THE ACTING MIND

The role of motricity in mental representation processes.

Montessori Centenary Conference, 1907-2007, Rome January 1st, 2007

Alberto Oliverio

University of Rome “La Sapienza”

 

 

Growing knowledge on brain functions point out to the important role of sensorimotor processes in different cognitive operations. The function of motricity has been accounted for when the stages of infant development are considered, namely in Jean Piaget’s theories, but also in terms of their pedagogical implications.

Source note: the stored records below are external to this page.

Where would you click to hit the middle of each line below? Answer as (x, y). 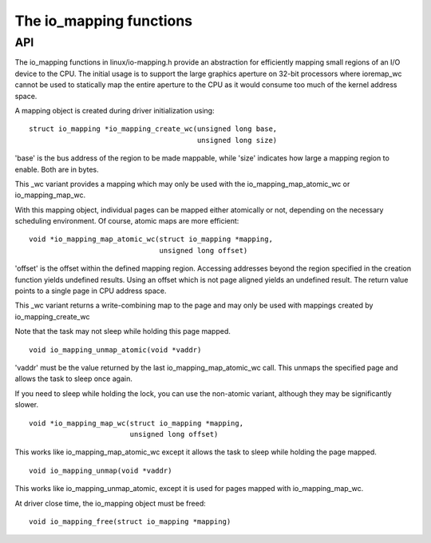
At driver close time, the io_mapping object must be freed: (111, 503)
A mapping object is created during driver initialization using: (115, 110)
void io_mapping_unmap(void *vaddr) (101, 470)
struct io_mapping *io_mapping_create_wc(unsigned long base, (153, 129)
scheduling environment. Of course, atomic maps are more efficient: (127, 221)
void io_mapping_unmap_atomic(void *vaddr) (115, 350)
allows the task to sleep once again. (74, 379)
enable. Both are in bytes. (57, 169)
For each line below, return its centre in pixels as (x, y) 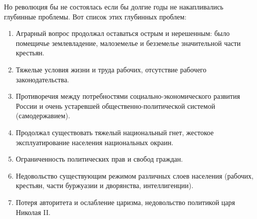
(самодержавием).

Today, the availability of brain functional data, mostly related to brain imaging such as functional nuclear magnetic resonance (fNMR) almost give birth to a “neuro-pedagogy”, in line with the theories and methods of Maria Montessori: as a matter of fact she has often stressed out the important outcome of a direct involvement of the child, and more specifically of his motor competency within the framework of child development and education. “The child who has never learned to act alone, to direct his own actions, to govern her own will, grows into an adult who is easily led and must always lean on others.” (Montessori, 1932).

Today, these words acquire a very important meaning: there is a growing risk that in times in which the audiovisual culture predominates, an excessively abstract and symbolic  culture, together with poor direct experiences, generate heterodirected children and therefore heterodirected adults.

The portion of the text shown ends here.